Brief>
The answer must be every line from the entries below that includes "Cannot".

Stored items from a collection>
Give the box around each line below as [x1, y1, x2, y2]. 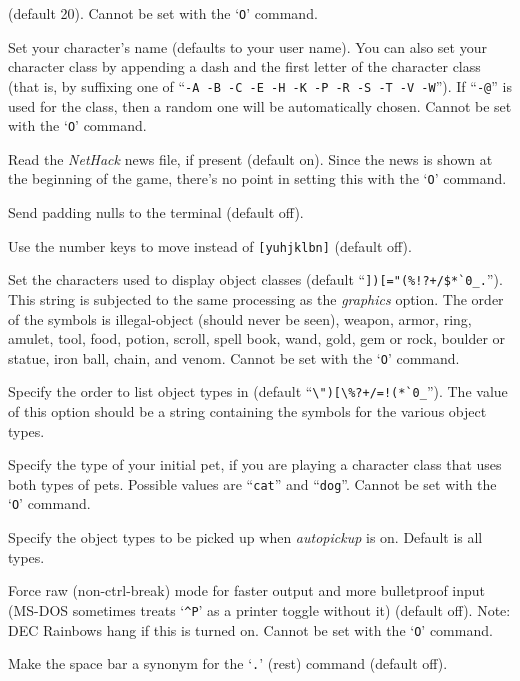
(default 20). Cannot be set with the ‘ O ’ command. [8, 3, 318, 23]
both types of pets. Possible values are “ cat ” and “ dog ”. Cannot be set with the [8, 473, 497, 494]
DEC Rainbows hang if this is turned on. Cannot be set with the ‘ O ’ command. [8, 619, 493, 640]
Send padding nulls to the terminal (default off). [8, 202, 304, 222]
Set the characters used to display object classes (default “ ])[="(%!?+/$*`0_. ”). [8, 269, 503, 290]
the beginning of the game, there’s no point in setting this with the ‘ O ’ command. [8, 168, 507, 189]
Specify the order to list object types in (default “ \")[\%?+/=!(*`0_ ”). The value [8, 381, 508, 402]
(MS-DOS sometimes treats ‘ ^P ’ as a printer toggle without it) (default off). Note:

Answer for the task>
(default 20). Cannot be set with the ‘ O ’ command. [8, 3, 318, 23]
both types of pets. Possible values are “ cat ” and “ dog ”. Cannot be set with the [8, 473, 497, 494]
DEC Rainbows hang if this is turned on. Cannot be set with the ‘ O ’ command. [8, 619, 493, 640]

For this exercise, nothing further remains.